Los hongos mágicos, tal como ya hemos señalado, suelen crecer en ambientes naturales donde paste ganado vacuno y suela llover en abundancia. Latinoamérica (con México y Colombia a la cabeza) son dos países en los que abunda la psilocibina en sus múltiples variedades. Por desgracia, los hongos muy rara vez se comercializan, no tanto por las (idiotas) prohibiciones gubernamentales, sino porque los efectos de las setas pierden su eficacia a través del empaque y el transporte. Han de ser ingeridos in situ. Por fortuna, el ingenio humano ha encontrado un sustituto perfecto: las trufas mágicas. La trufa, como bien sabréis, forma parte de la misma planta, sólo que es la parte del vegetal que permanece bajo la tierra. Contiene todas las propiedades del hongo del que forma parte (incluyendo, por suerte, las psicoactivas). Y pueden comercializarse, transportarse e ingerirse perfecta y legalmente sin que mengüe su efectividad. Existe una amplia oferta en Internet de empresas que comercializan las trufas mágicas a través del correo ordinario. Es lo que yo suelo hacer, así que no dudo en recomendar este procedimiento que no comporta ningún riesgo. Suelen venderse por bolsitas de 10 a 15 gramos de trufas (las cuales hay que guardar en la nevera), clasificadas según su potencia. En caso de principiantes, yo recomiendo empezar por un tipo de trufa de nivel suave o medio y probar al menos 10 gramos. No hay que tener ningún miedo. El sabor es algo amargo, pero en ningún caso desagradable. Para mejores efectos, se recomienda ingerir las trufas con el estómago vacío, y no mezclar con otras drogas ni con el alcohol, básicamente porque el alcohol reduce el efecto de los hongos… de hecho, si se quiere regresar de cualquier «viaje» no hay nada como un poco de alcohol para «tocar tierra» de nuevo; también es recomendable ingerir agua con azúcar si se quiere interrumpir o mitigar de inmediato los efectos.    

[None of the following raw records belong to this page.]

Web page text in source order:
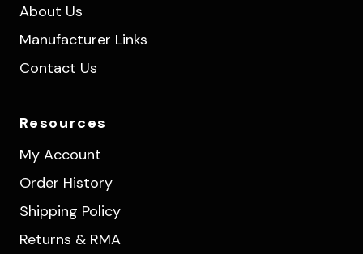
About Us
Manufacturer Links
Contact Us
Resources
My Account
Order History
Shipping Policy
Returns & RMA
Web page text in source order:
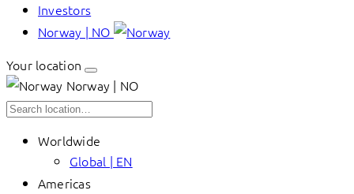
Investors
Norway | NO
Your location
Norway | NO
Worldwide
Global | EN
Americas
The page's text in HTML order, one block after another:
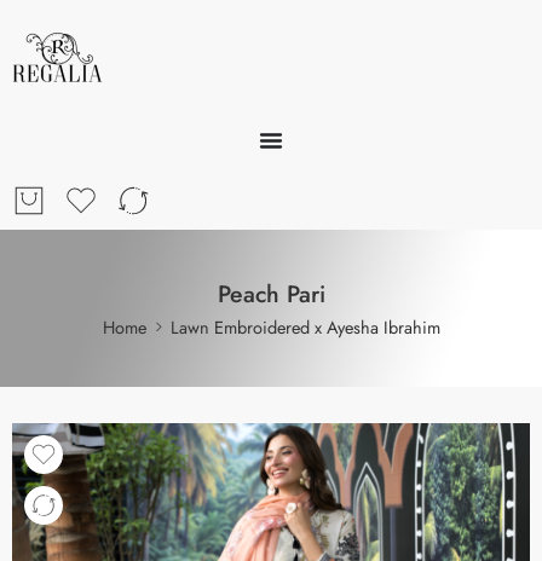
Peach Pari
Home Lawn Embroidered x Ayesha Ibrahim
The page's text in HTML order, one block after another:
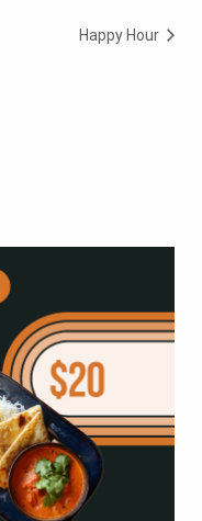
Happy Hour
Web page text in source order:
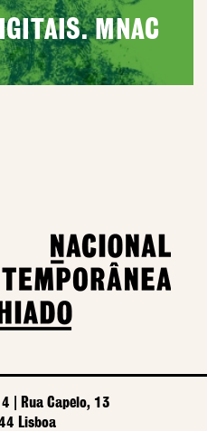
MNAC
| Rua Capelo, 13
Lisboa
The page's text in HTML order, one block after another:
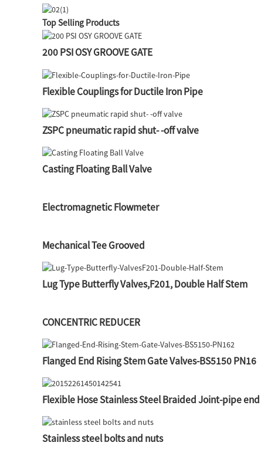
Top Selling Products
200 PSI OSY GROOVE GATE
Flexible Couplings for Ductile Iron Pipe
ZSPC pneumatic rapid shut- -off valve
Casting Floating Ball Valve
Electromagnetic Flowmeter
Mechanical Tee Grooved
Lug Type Butterfly Valves,F201, Double Half Stem
CONCENTRIC REDUCER
Flanged End Rising Stem Gate Valves-BS5150 PN16
Flexible Hose Stainless Steel Braided Joint-pipe
Stainless steel bolts and nuts
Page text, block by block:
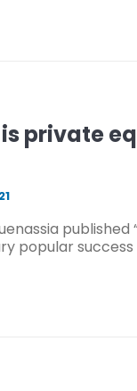
private
published
popular
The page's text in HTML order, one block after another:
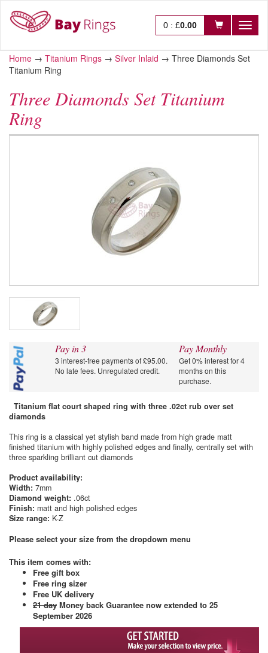
0 : £0.00
Home → Titanium Rings → Silver Inlaid → Three Diamonds Set
Titanium Ring
Three Diamonds Set Titanium
Ring
Pay in 3
3 interest-free payments of £95.00.
No late fees. Unregulated credit.
Pay Monthly
Get 0% interest for 4
months on this
purchase.
Titanium flat court shaped ring with three .02ct rub over set
diamonds
This ring is a classical yet stylish band made from high grade matt
finished titanium with highly polished edges and finally, centrally set with
three sparkling brilliant cut diamonds
Product availability:
Width: 7mm
Diamond weight: .06ct
Finish: matt and high polished edges
Size range: K-Z
Please select your size from the dropdown menu
This item comes with:
Free gift box
Free ring sizer
Free UK delivery
21 day Money back Guarantee now extended to 25
September 2026
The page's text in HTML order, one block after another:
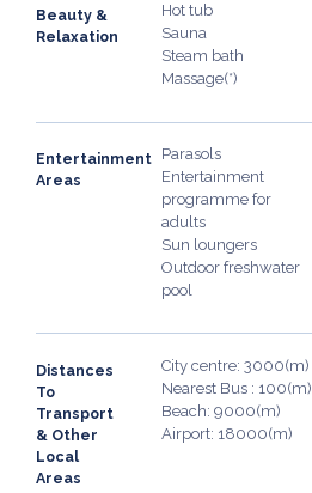
Beauty &
Relaxation
Hot tub
Sauna
Steam bath
Massage(*)
Entertainment
Areas
Parasols
Entertainment
programme for
adults
Sun loungers
Outdoor freshwater
pool
Distances
To
Transport
& Other
Local
Areas
City centre: 3000(m)
Nearest Bus : 100(m)
Beach: 9000(m)
Airport: 18000(m)
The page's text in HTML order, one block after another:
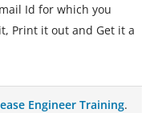
Id for which you
Print it out and Get it a
Engineer Training.
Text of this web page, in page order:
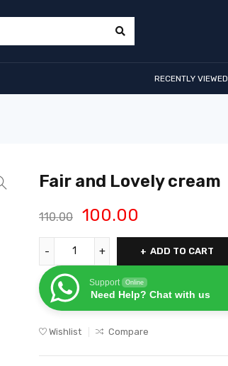
RECENTLY VIEWED
Fair and Lovely cream
110.00 100.00
ADD TO CART
Support Online
Need Help? Chat with us
Wishlist Compare
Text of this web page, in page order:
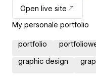
Open live site
My personale portfolio
portfolio
graphic design
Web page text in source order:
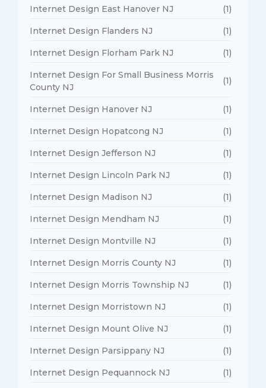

Y ahora, después de tanto preámbulo, voy a narrar a grandes rasgos una de mis últimas experiencias con la psilocibina, a manera de ejemplo ilustrativo acerca de lo que se debe y lo que no se debe hacer con esta sustancia (después de todo se supone que esto son unos «diarios», así que debo hacer honor al título del blog). Ya he dicho que suelo repartir mi tiempo bajo los efectos de los hongos entre un paseo por el campo y el reposo en casa (en completo silencio o con música adecuada y un tanto relajante). Sin embargo, en esta ocasión, por tratarse de un viaje al extranjero, hice algunas variaciones no demasiado recomendables.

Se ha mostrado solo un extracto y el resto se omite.